- **Supplied material**
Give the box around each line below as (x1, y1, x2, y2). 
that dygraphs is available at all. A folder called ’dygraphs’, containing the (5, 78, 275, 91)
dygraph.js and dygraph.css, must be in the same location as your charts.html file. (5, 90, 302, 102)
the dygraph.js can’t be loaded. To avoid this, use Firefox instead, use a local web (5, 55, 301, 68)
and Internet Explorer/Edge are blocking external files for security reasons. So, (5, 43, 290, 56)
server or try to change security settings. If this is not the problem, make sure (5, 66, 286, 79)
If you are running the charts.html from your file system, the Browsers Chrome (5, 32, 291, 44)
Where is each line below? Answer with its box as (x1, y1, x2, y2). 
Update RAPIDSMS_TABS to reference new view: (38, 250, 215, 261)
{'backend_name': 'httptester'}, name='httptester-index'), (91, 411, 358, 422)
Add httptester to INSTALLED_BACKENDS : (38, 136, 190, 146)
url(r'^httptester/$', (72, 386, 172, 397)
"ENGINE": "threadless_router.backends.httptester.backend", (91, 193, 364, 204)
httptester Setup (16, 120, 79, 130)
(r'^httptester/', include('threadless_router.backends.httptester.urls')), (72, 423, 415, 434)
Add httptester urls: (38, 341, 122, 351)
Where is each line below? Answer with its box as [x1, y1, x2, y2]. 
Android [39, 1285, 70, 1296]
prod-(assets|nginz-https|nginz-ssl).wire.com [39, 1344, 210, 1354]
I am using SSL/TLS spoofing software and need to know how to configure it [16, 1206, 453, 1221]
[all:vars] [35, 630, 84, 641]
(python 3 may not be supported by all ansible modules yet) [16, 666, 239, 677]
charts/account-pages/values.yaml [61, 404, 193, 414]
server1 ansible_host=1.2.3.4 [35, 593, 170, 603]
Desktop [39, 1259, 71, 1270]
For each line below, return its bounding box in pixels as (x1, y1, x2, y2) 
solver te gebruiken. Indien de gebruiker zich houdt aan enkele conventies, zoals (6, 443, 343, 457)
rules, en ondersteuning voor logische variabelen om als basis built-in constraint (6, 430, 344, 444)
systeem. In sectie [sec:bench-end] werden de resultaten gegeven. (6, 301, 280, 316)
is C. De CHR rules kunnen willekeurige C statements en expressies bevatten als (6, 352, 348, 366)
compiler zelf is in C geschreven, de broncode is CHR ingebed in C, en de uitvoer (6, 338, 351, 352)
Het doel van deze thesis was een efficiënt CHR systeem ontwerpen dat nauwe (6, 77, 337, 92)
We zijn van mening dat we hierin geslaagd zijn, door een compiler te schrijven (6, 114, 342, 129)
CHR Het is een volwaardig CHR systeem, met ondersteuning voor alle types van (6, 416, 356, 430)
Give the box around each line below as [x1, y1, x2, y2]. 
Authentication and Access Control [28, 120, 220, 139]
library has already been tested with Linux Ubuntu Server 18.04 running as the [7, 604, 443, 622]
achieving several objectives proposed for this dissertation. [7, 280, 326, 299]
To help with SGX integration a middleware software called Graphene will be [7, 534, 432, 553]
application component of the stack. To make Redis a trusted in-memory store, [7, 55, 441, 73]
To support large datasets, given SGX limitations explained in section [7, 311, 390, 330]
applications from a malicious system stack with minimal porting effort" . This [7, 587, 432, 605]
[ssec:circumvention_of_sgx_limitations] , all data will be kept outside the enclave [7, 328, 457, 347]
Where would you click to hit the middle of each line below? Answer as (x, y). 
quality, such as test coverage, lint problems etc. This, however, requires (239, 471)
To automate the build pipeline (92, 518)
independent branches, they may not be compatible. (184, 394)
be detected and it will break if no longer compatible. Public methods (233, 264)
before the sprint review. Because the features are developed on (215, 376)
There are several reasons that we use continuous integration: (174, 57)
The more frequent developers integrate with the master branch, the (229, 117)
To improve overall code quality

- **Description of the task**
Taking every line of the records in turn, count the ones holding "integration", and state nothing but the number.

- **Output for this task**
2